Some of the training stuff was played up for the camera.  Nothing was staged, but guys went harder when the cameras were on.  Not that they took it easy during training by any means.

The black belt test was exactly how they tested.  They were pretty surprised that they allowed s camera in there during it, but there wasn’t any extra difficulty; it was business as usual.  The guy who got cut had a broken jaw too.  It was genuinely an accident. I’ve met the guy who did it to him several times.  Very nice guy.  He’s a 7th dan now, and still in great fighting shape, 40+ years later.

Charles Martin is still Tadashi Nakamura’s senior-most student.  And I hear he’s still a handful when sparring.  I’ve met him several times too, and he’s a great guy.

My teacher’s got so many William Oliver stories.  I hear one at least every other week.

Someone asked Charles Martin about that movie a few years ago.  He just chuckled and shook his head, saying “is that movie STILL around?”

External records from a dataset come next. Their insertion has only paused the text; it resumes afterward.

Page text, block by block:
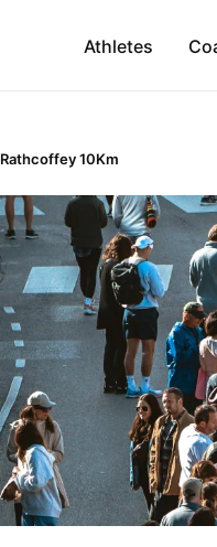
Athletes
Rathcoffey 10Km
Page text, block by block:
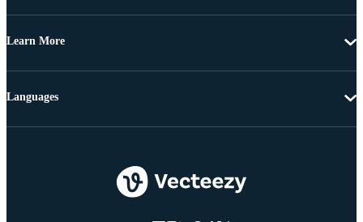
Learn More
Languages
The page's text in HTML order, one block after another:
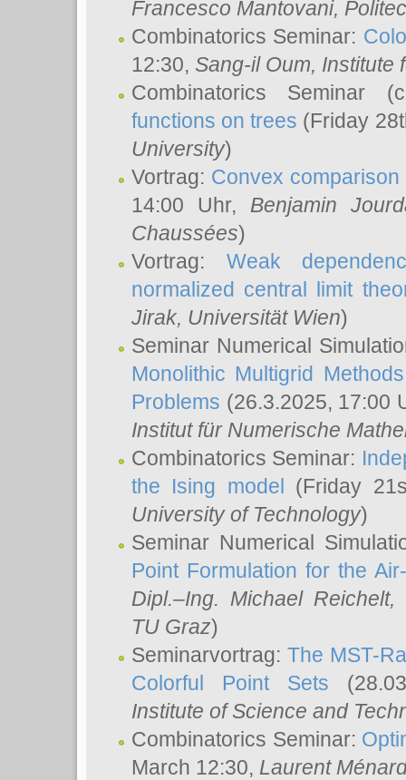
Francesco Mantovani,
Combinatorics Seminar:
12:30, Sang-il Oum, Institute
Combinatorics Seminar
functions on trees (Friday
University)
Vortrag: Convex
14:00 Uhr, Benjamin
Chaussées)
Vortrag: Weak
normalized central limit
Jirak, Universität Wien)
Seminar Numerical
Monolithic Multigrid
Problems (26.3.2025, 17:00
Institut für Numerische
Combinatorics Seminar:
the Ising model (Friday
University of Technology)
Seminar Numerical
Point Formulation for the
Dipl.–Ing. Michael Reichelt,
TU Graz)
Seminarvortrag:The MST-
Colorful Point Sets
Institute of Science and
Combinatorics Seminar:
March 12:30, Laurent
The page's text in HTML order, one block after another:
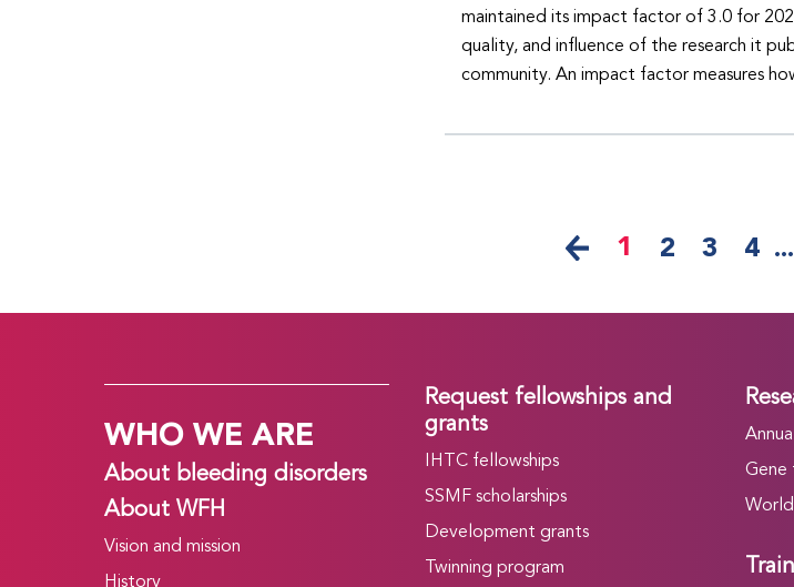
maintained its impact factor of 3.0 for
quality, and influence of the research it
community. An impact factor measures
1 2 3 4 ...
WHO WE ARE
About bleeding disorders
About WFH
Vision and mission
History
Request fellowships and
grants
IHTC fellowships
SSMF scholarships
Development grants
Twinning program
Gene
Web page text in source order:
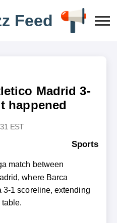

The movie played in a lot of local theaters in Harlem.  There was a huge influx of students after it, especially pre-teen boys.  A lot of parents brought their kids to the dojos and said they wanted their sons to be just like the Fighting Black Kings.  If that movie came out today, I don’t think that would be the case.


----------



## KabutoKouji (Jan 2, 2018)

tbh I would have always presumed that Kyokushin practitioners are often 'larger' than most other Karate disciplines, definitely the stereotypical practitioner in Japanese games is also (Mr Karate and Jin Kazama).


----------



## Buka (Jan 4, 2018)

JR 137 said:


> Thanks for that.  I’ve read What Is Karate, This is Karate, and the 3rd one in Oyama’s holy trinity of Kyokushin books (I can’t remember the title).  My former teacher let me borrow his, and my current teacher has them on a shelf in the dojo.  They’re quite good.
> 
> I read somewhere that one of the currently available Oyama books is pretty much This Is Karate, but I can’t remember which one.  I think it is Mas Oyama’s Essential Karate, but I’m not sure.  This Is Karate is the book that stood out most to me.  Problem is it’s out of print and the price is absurd.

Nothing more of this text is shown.